The data:
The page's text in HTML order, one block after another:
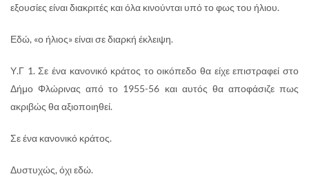
εξουσίες είναι διακριτές και όλα κινούνται υπό το φως του ήλιου.
Εδώ, «ο ήλιος» είναι σε διαρκή έκλειψη.
Υ.Γ 1. Σε ένα κανονικό κράτος το οικόπεδο θα είχε επιστραφεί στο
Δήμο Φλώρινας από το 1955-56 και αυτός θα αποφάσιζε πως
ακριβώς θα αξιοποιηθεί.
Σε ένα κανονικό κράτος.
Δυστυχώς, όχι εδώ.

Task requirements: "Δήμο Φλώρινας από" marks the first line to print; reproduce that line and every line after it through the end of the listing above.

Exercise solution:
Δήμο Φλώρινας από το 1955-56 και αυτός θα αποφάσιζε πως
ακριβώς θα αξιοποιηθεί.
Σε ένα κανονικό κράτος.
Δυστυχώς, όχι εδώ.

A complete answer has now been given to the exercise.